Much of the earth’s water has a salt content that
is too
high for human consumption or agricultural use. Enhanced oil recovery
operations generate massive volumes of produced water waste with a
high mineral content that can substantially exacerbate water distress.
Current deionization techniques such as reverse osmosis function by
removing the water (majority phase) from the salt (minority phase)
and are thus exceedingly energy-intensive. Furthermore, these methods
are limited in their ability to selectively extract high-value ions
from produced water waste and brine streams.

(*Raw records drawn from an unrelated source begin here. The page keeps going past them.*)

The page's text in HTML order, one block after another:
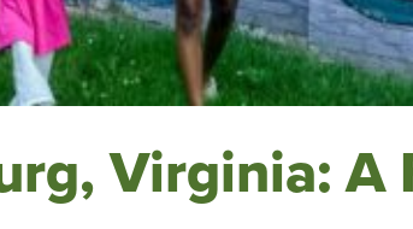
Virginia: A
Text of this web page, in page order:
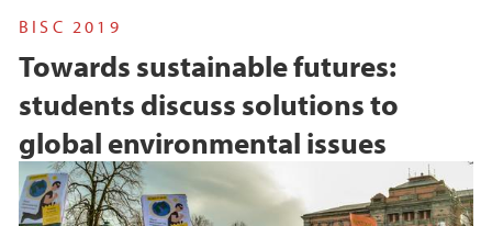
BISC 2019
Towards sustainable futures:
students discuss solutions to
global environmental issues
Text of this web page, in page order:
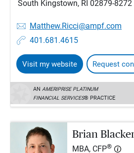
South Kingstown, RI 02879-8272
Matthew.Ricci@ampf.com
401.681.4615
Visit my website Request
AN AMERIPRISE PLATINUM
FINANCIAL SERVICES® PRACTICE
Brian
MBA, CFP®
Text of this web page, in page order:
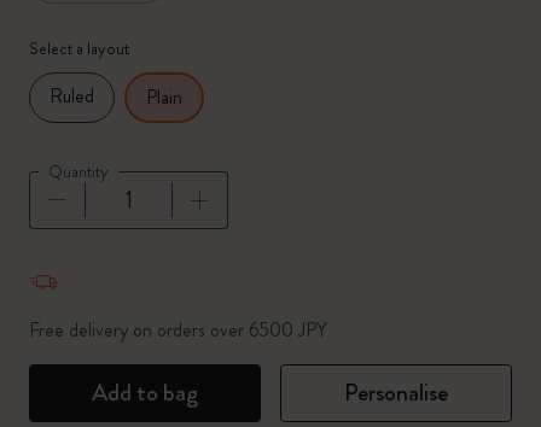
Select a layout
Ruled Plain
Quantity
Free delivery on orders over 6500 JPY
Add to bag Personalise
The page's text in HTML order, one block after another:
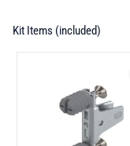
Kit Items (included)
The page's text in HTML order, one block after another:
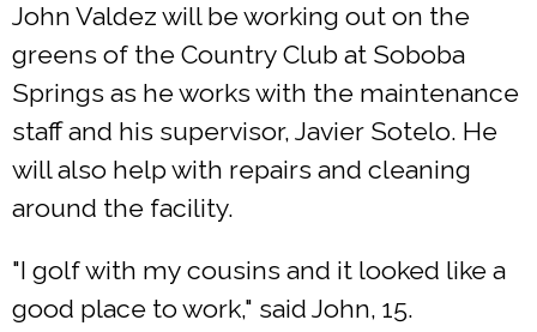
John Valdez will be working out on the
greens of the Country Club at Soboba
Springs as he works with the maintenance
staff and his supervisor, Javier Sotelo. He
will also help with repairs and cleaning
around the facility.
"I golf with my cousins and it looked like a
good place to work," said John, 15.
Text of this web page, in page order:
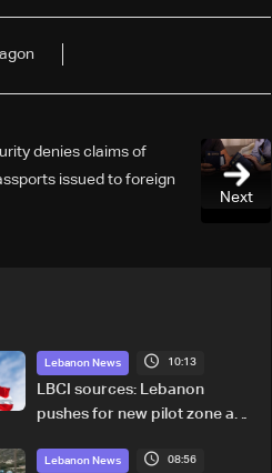
Next
denies claims of
issued to foreign
Lebanon News 10:13
LBCI sources: Lebanon
pushes for new pilot zone as
September 1
Lebanon News 08:56
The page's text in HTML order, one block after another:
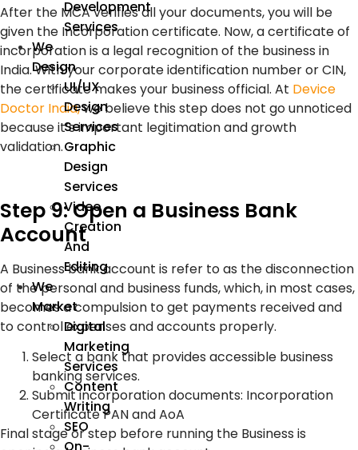
Development
Services
We
Design
UI/UX
Design
Services
Graphic
Design
Services
Video
Creation
And
Editing
We
Market
Digital
Marketing
Services
Content
Writing
SEO
After the MCA verifies all your documents, you will be
given the Incorporation certificate. Now, a certificate of
incorporation is a legal recognition of the business in
India. With your corporate identification number or CIN,
the certificate makes your business official. At Device
Doctor India,we believe this step does not go unnoticed
because it’s important legitimation and growth
validation.
Step 9: Open a Business Bank
Account
A Business bank account is refer to as the disconnection
of the personal and business funds, which, in most cases,
becomes a compulsion to get payments received and
to control expenses and accounts properly.
Select a bank that provides accessible business
banking services.
Submit incorporation documents: Incorporation
Certificate PAN and AoA
Final stage or step before running the Business is
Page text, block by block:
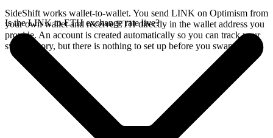
SideShift works wallet-to-wallet. You send LINK on Optimism from
your own wallet and receive ETH directly in the wallet address you
provide. An account is created automatically so you can track your
swap history, but there is nothing to set up before you swap.
Is the LINK to ETH exchange rate live?

Hybrid capacitive deionization
holds promise for enabling both desalination and resource recovery.
In this work, we demonstrate the construction of a hybrid capacitive
deionization cell that makes use of tunnel-structured ζ-V2O5 as a redox-active positive electrode material.

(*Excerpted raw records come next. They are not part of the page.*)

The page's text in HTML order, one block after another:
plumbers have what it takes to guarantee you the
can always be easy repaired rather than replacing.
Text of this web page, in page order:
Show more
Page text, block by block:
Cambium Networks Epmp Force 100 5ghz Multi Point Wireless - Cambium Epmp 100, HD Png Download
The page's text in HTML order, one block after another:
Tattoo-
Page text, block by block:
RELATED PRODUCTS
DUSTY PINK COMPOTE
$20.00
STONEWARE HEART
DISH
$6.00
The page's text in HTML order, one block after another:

By augmenting surface adsorption with Faradaic insertion processes,
a 50% improvement in the ion removal capacity for K and Li ions is
obtained as compared to a capacitive high-surface-area carbon electrode.
The extracted ions are accommodated in surface sites and interstitial
sites within the one-dimensional tunnel framework of ζ-V2O5. The kinetics of ion removal depend on the free
energy of hydration, which governs the ease of desolvation at the
electrode/electrolyte interface. The overall ion removal capacity
additionally depends on the solid-state diffusion coefficient. ζ-V2O5 positive electrodes show substantial selectivity
for Li+ removal from mixed flow streams and enrichment
of the Li-ion concentration from produced water waste derived from
the Permian Basin.